Now, the most important part – what do we do about those vulnerabilities? Well, it would appear that Intel and Google disclosed the vulnerability to all major vendors in advance, so by now most have already released patches. By the way, we really owe a big “thank you” to all those dev and QC folks who were working hard on patches while we were celebrating – just imagine the amount of work and testing required here, when changes are made to the holy grail of the operating system. Anyway, after reading the above, I hope you agree that vulnerabilities do not get more critical than these two, so be sure to install those patches ASAP. And, aside of most obvious stuff like your operating systems and hypervisors, be sure not to overlook any storage, network and other appliances – as they all run on some OS that too needs to be patched against these vulnerabilities. And don’t forget your smartphones! By the way, here’s one good community tracker for all security bulletins (Microsoft is not listed there, but they did push the corresponding emergency update to Windows Update back on January 3rd).
Having said that, there are a couple of important things you should keep in mind about those patches. First, they do come with a performance impact. Again, some folks will want you to think that the impact is negligible, but it’s only true for applications with low I/O activity. While many enterprise apps will definitely take a big hit – at least, big enough to account for. For example, installing the patch resulted in almost 20% performance drop in the PostgreSQL benchmark. And then, there is this major cloud service that saw CPU usage double after installing the patch on one of its servers. This impact is caused due to the patch adding significant overhead to so-called syscalls, which is what computer programs must use for any interactions with the outside world.

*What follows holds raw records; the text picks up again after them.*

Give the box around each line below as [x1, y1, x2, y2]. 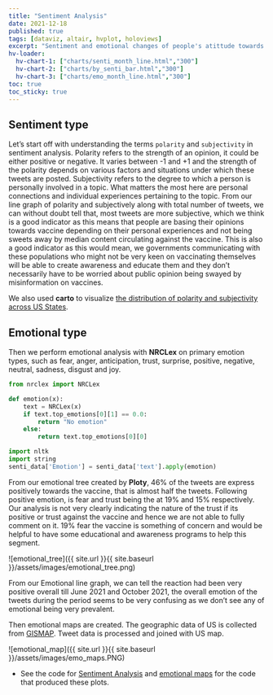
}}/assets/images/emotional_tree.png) [8, 562, 136, 572]
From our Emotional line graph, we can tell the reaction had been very [8, 578, 243, 588]
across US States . [8, 302, 68, 312]
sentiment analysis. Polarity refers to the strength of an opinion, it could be [8, 148, 259, 158]
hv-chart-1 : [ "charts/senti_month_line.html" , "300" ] [15, 58, 199, 66]
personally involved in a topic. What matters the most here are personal [8, 182, 249, 192]
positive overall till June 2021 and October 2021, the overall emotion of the [8, 587, 258, 597]
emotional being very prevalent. [8, 604, 116, 614]

Last but not least, do know that while those patches fully address Meltdown, they only address a few currently known attacks vector that Spectre enables. Most security specialists agree that Spectre vulnerability opens a whole slew of “opportunities” for hackers, and that the solid fix can only be delivered in CPU hardware. Which in turn probably means at least two years until first such processor appears – and then a few more years until you replace the last impacted CPU. But until that happens, it sounds like we should all be looking forward to many fun years of jumping on yet another critical patch against some newly discovered Spectre-based attack. Happy New Year! Chinese horoscope says 2018 will be the year of the Earth Dog – but my horoscope tells me it will be the year of the Air Gapped Backup.